Monday, March 18, 2013

Book 5: Sharp Objects by Gillian Flynn

I was one of the few people who read Gillian Flynn's novel Gone Girl and didn't love it. Well, that's not quite true. I loved the novel until page 412 and then .... seriously?

But I liked it enough to want to read more Gillian Flynn. So I'm starting with her first novel, Sharp Objects

The main character of Sharp Objects is Camille Preaker, a fledgling reporter at a Chicago newspaper. When two children are murdered in her hometown of Wind Gap, Missouri, Camille is asked to report the story. Seeing a chance to prove her mettle and visit her mother, step father and half-sister, Camille reluctantly agrees.

Once home she soon remembers the things she disliked most about her hometown - the cliques, the bars, the drunks, the sexuality and the violence often went with it. While her hometown is dysfunctional, her home is even more so. Her mother Adora is detached with Camille and infantilizes her daughter Amma, a 13-year-old bully who terrorizes the town and manipulates their mother.

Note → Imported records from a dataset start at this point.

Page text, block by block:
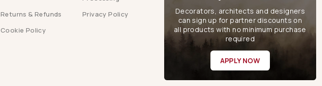
Returns & Refunds
Privacy Policy
Cookie Policy
Decorators, architects and designers
can sign up for partner discounts on
all products with no minimum purchase
required
APPLY NOW
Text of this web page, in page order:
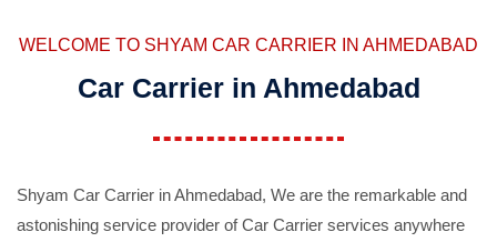
WELCOME TO SHYAM CAR CARRIER IN AHMEDABAD
Car Carrier in Ahmedabad
Shyam Car Carrier in Ahmedabad, We are the remarkable and
astonishing service provider of Car Carrier services anywhere
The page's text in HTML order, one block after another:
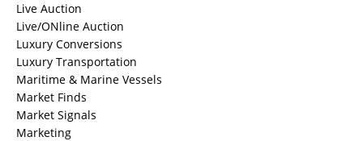
Live Auction
Live/ONline Auction
Luxury Conversions
Luxury Transportation
Maritime & Marine Vessels
Market Finds
Market Signals
Marketing
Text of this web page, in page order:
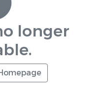
longer
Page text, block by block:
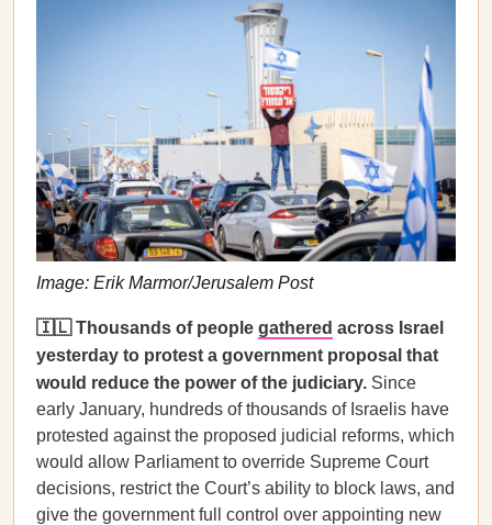
Image: Erik Marmor/Jerusalem Post
🇮🇱 Thousands of people gathered across Israel
yesterday to protest a government proposal that
would reduce the power of the judiciary. Since
early January, hundreds of thousands of Israelis have
protested against the proposed judicial reforms, which
would allow Parliament to override Supreme Court
decisions, restrict the Court’s ability to block laws, and
give the government full control over appointing new
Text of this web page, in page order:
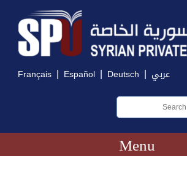
Français | Español | Deutsch | عربي
Menu
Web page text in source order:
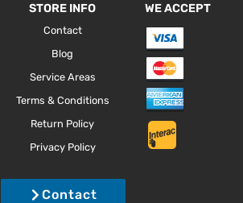
STORE INFO
Contact
Blog
Service Areas
Terms & Conditions
Return Policy
Privacy Policy
WE ACCEPT
Contact
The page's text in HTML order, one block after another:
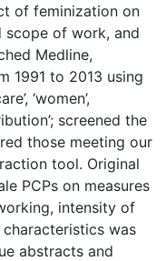
of feminization on
scope of work, and
Medline,
1991 to 2013 using
‘women’,
screened the
those meeting our
tool. Original
PCPs on measures
intensity of
was
abstracts and
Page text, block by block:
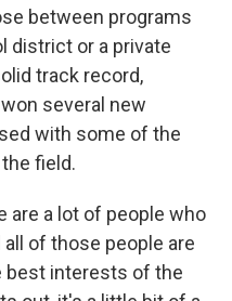
between programs
district or a private
track record,
several new
with some of the
field.
are a lot of people who
of those people are
best interests of the
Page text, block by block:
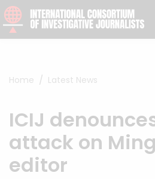
Skip to content
Home Latest News
ICIJ
attack on
editor
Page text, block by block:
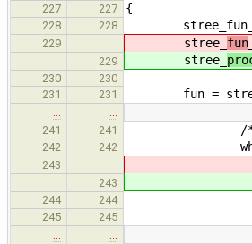
227
227 {
228 228
229 stree_ fun
229 stree_
230
230
231
231 fun =
…
…
241
241 /* Parse
242 242 while
243 arg =
243 arg =
244 244 if
245 245 fun-
…
…
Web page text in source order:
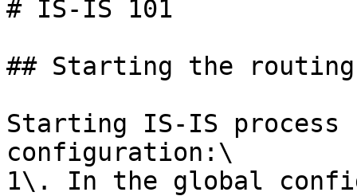
# IS-IS 101
## Starting the routing
Starting IS-IS process
configuration:\
1\. In the global
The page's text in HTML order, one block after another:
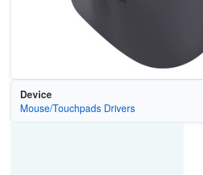
Device
Mouse/Touchpads Drivers
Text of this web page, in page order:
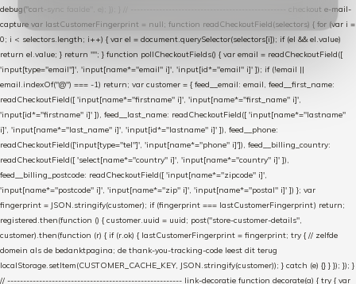
debug("cart-sync faalde", e); }); } // ------------------------------------------------- checkout e-mail-
capture var lastCustomerFingerprint = null; function readCheckoutField(selectors) { for (var i =
0; i < selectors.length; i++) { var el = document.querySelector(selectors[i]); if (el && el.value)
return el.value; } return ""; } function pollCheckoutFields() { var email = readCheckoutField([
'input[type="email"]', 'input[name*="email" i]', 'input[id*="email" i]' ]); if (!email ||
email.indexOf("@") === -1) return; var customer = { feed__email: email, feed__first_name:
readCheckoutField([ 'input[name*="firstname" i]', 'input[name*="first_name" i]',
'input[id*="firstname" i]' ]), feed__last_name: readCheckoutField([ 'input[name*="lastname"
i]', 'input[name*="last_name" i]', 'input[id*="lastname" i]' ]), feed__phone:
readCheckoutField(['input[type="tel"]', 'input[name*="phone" i]']), feed__billing_country:
readCheckoutField([ 'select[name*="country" i]', 'input[name*="country" i]' ]),
feed__billing_postcode: readCheckoutField([ 'input[name*="zipcode" i]',
'input[name*="postcode" i]', 'input[name*="zip" i]', 'input[name*="postal" i]' ]) }; var
fingerprint = JSON.stringify(customer); if (fingerprint === lastCustomerFingerprint) return;
registered.then(function () { customer.uuid = uuid; post("store-customer-details",
customer).then(function (r) { if (r.ok) { lastCustomerFingerprint = fingerprint; try { // zelfde
domein als de bedanktpagina; de thank-you-tracking-code leest dit terug
localStorage.setItem(CUSTOMER_CACHE_KEY, JSON.stringify(customer)); } catch (e) {} } }); }); }
// ------------------------------------------------------- link-decoratie function decorate(a) { try { var
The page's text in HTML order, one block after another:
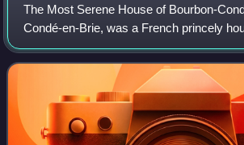
The Most Serene House of Bourbon-
Condé-en-Brie, was a French princely
branch of the House of Bourbon. The
was derived from the title of Prince of
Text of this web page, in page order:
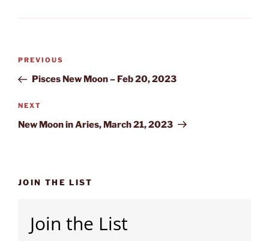
Post
Previous
Post
PREVIOUS
Pisces New Moon – Feb 20, 2023
Next
Post
NEXT
New Moon in Aries, March 21, 2023
JOIN THE LIST
Join the List
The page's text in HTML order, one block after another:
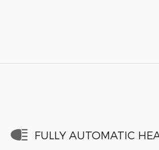
FULLY AUTOMATIC
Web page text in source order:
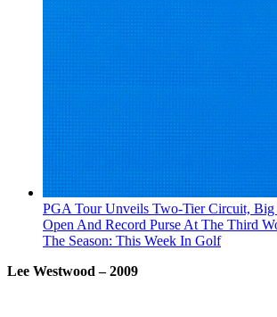
PGA Tour Unveils Two-Tier Circuit, Big
Open And Record Purse At The Third
The Season: This Week In Golf
Lee Westwood– 2009
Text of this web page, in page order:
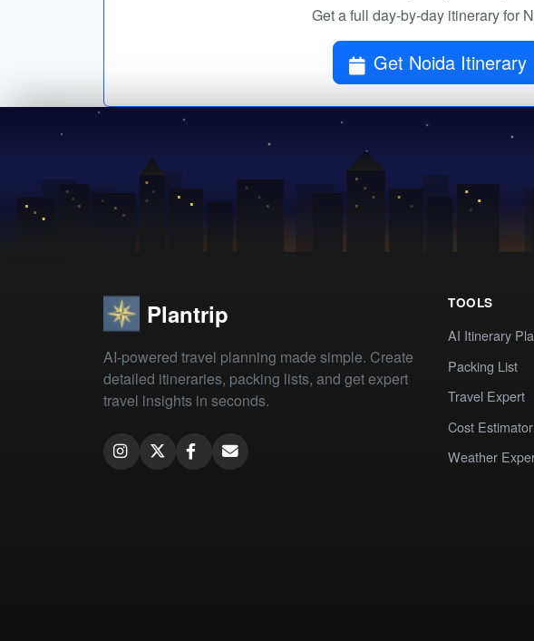
Get a full day-by-day itinerary for
Get Noida Itinerary
Plantrip
AI-powered travel planning made simple. Create
detailed itineraries, packing lists, and get expert
travel insights in seconds.
TOOLS
AI Itinerary
Packing List
Travel Expert
Cost Estimator
Weather
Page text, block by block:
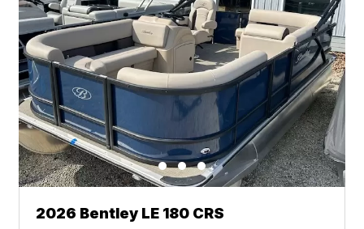
2026 Bentley LE 180 CRS
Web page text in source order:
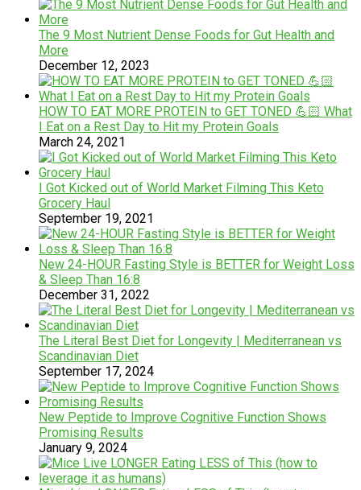
The 9 Most Nutrient Dense Foods for Gut Health and
More
December 12, 2023
HOW TO EAT MORE PROTEIN to GET TONED 💪🏻 What
I Eat on a Rest Day to Hit my Protein Goals
March 24, 2021
I Got Kicked out of World Market Filming This Keto
Grocery Haul
September 19, 2021
New 24-HOUR Fasting Style is BETTER for Weight Loss
& Sleep Than 16:8
December 31, 2022
The Literal Best Diet for Longevity | Mediterranean vs
Scandinavian Diet
September 17, 2024
New Peptide to Improve Cognitive Function Shows
Promising Results
January 9, 2024
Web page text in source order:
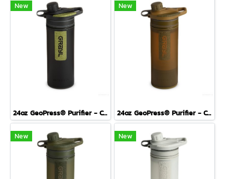
New
24oz GeoPress® Purifier - Covert Edition - BLACK CAMO
New
24oz GeoPress® Purifier - Covert Edition- COYOTE BROWN
New New
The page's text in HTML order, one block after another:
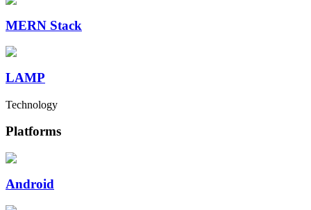
MERN Stack
LAMP
Technology
Platforms
Android
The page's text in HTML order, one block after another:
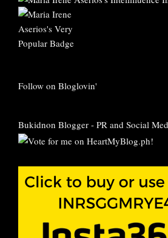
Follow on Bloglovin'
Bukidnon Blogger - PR and Social

Bit by bit, the crimes are investigated and Camille's back story is revealed. She is an alcoholic and a cutter, and when she starts to see similarities between the dead girls, her bully half sister and herself, she is tempted to relapse. 

It's hard to like Camille. She is flawed, both troubled and troubling. She doesn't seem capable of making any good decisions. Just about the only redeeming thing about her is that she's trying to redeem herself. 

Although the novel is suspenseful, the denouement isn't much of a surprise, partly because at some point in the novel every character seems capable of the crimes. But what elevates the story over an episode of "Law and Order" or "CSI" is Flynn's writing. It reminds me a little of Stephen King - macabre, suspenseful and disquieting. While she imbues some graphic passages with an eerie beauty, she doesn't shy away from overt sexuality and violence. Much of the novel takes place in Missouri (where Flynn grew up) and as a Midwesterner I can attest that her depiction of the Midwestern small town is spot on. Embarrassingly so. Because of that, I found some humor in the book. But mostly it is dark and chilling. 

Personally I find books like Sharp Objects, (I'm thinking Carrie or The Lovely Bones or The Road) terrifying because the monsters aren't supernatural. We are the monsters.